(Dataset items)
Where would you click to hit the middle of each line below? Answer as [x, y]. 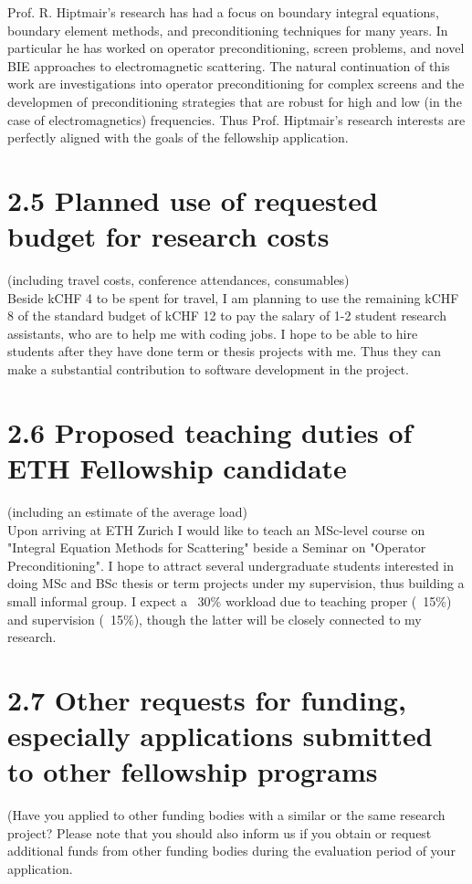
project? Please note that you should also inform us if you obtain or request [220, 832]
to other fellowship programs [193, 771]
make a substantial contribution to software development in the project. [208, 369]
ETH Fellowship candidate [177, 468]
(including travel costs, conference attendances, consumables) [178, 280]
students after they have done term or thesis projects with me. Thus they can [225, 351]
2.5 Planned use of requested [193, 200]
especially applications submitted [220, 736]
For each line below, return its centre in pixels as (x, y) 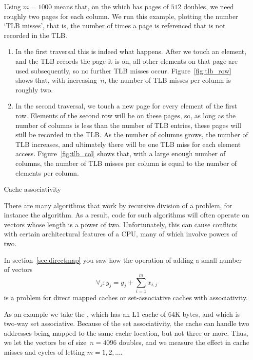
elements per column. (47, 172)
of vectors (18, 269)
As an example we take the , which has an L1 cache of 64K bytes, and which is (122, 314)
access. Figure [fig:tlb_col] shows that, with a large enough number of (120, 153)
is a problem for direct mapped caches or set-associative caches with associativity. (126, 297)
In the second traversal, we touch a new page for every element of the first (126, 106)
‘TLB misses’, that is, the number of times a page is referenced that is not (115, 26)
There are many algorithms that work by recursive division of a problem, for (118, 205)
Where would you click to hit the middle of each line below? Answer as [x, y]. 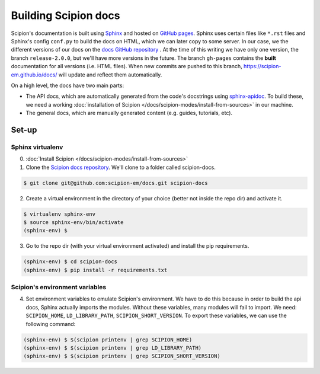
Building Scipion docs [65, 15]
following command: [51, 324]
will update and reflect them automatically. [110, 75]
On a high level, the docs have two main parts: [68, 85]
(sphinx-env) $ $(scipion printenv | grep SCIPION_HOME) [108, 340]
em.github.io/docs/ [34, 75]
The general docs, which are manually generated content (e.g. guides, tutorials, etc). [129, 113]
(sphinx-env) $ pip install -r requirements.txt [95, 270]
==
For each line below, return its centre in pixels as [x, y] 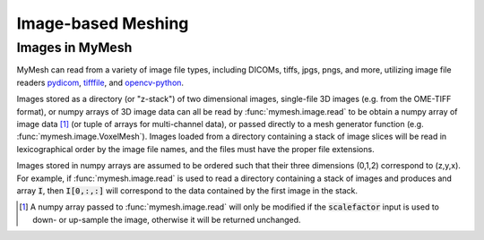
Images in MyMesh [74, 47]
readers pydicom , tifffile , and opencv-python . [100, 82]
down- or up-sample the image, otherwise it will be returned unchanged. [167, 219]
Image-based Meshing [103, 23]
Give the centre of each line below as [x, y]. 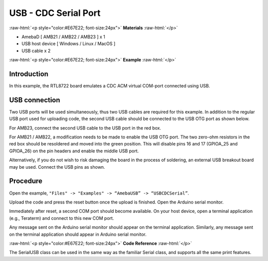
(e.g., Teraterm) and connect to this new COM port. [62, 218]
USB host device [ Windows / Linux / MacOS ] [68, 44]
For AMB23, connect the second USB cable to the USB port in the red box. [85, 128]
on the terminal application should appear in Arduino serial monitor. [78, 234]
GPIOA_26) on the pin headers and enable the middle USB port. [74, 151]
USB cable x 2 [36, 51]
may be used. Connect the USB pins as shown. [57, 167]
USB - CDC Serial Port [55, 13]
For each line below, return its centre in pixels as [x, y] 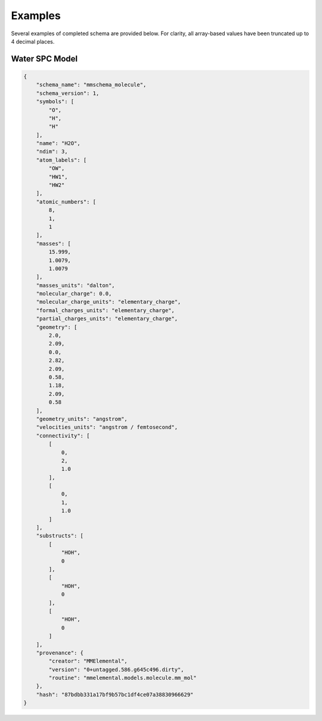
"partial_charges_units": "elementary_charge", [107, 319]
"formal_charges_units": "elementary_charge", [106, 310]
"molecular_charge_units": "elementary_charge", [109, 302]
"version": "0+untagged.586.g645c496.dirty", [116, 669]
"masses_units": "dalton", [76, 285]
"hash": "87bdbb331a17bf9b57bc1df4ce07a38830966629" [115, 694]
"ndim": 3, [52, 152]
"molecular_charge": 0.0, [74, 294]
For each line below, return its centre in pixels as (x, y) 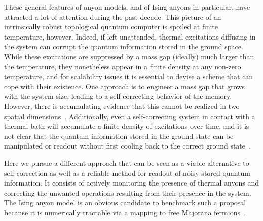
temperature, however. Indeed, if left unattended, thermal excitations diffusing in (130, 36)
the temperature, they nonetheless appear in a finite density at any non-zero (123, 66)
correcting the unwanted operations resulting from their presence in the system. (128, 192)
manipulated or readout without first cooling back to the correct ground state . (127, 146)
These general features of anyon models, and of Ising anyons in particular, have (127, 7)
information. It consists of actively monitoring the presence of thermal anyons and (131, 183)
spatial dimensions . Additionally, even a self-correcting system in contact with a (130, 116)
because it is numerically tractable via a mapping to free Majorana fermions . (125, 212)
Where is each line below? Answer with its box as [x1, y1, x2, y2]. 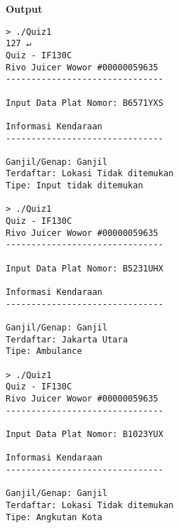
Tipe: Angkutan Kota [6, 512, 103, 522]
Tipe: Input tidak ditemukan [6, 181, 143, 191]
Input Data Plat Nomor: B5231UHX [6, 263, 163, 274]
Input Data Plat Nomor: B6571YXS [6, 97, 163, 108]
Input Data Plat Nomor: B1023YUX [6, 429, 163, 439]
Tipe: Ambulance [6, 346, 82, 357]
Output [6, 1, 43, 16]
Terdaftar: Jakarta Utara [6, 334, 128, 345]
* * *
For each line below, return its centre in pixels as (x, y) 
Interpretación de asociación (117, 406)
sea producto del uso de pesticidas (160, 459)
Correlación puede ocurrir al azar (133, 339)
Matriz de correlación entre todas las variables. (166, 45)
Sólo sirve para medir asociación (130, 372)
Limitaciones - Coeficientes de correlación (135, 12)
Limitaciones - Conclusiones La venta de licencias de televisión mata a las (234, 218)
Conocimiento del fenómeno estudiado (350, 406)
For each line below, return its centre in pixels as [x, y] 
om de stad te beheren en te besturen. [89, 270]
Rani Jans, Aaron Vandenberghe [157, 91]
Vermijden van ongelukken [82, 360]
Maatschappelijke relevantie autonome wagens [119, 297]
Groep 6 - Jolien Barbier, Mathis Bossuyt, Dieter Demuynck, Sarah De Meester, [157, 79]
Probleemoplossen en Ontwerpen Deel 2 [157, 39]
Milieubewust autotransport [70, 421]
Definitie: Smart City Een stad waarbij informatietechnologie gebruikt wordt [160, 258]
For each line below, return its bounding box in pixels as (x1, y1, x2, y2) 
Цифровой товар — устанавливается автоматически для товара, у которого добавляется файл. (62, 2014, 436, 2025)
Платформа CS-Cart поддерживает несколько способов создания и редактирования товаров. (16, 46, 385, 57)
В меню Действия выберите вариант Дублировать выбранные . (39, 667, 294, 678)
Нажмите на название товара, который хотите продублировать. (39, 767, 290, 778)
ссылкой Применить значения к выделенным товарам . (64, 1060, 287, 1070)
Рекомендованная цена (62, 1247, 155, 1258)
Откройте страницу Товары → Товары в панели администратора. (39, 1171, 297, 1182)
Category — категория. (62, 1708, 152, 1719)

ABOUT THIS TASK
Where does the word "appear" occur in the data? Copy every line that has it.

OUTPUT OF THE TASK
on the terminal application should appear in Arduino serial monitor. [78, 234]
the temperature, they nonetheless appear in a finite density at any non-zero (123, 66)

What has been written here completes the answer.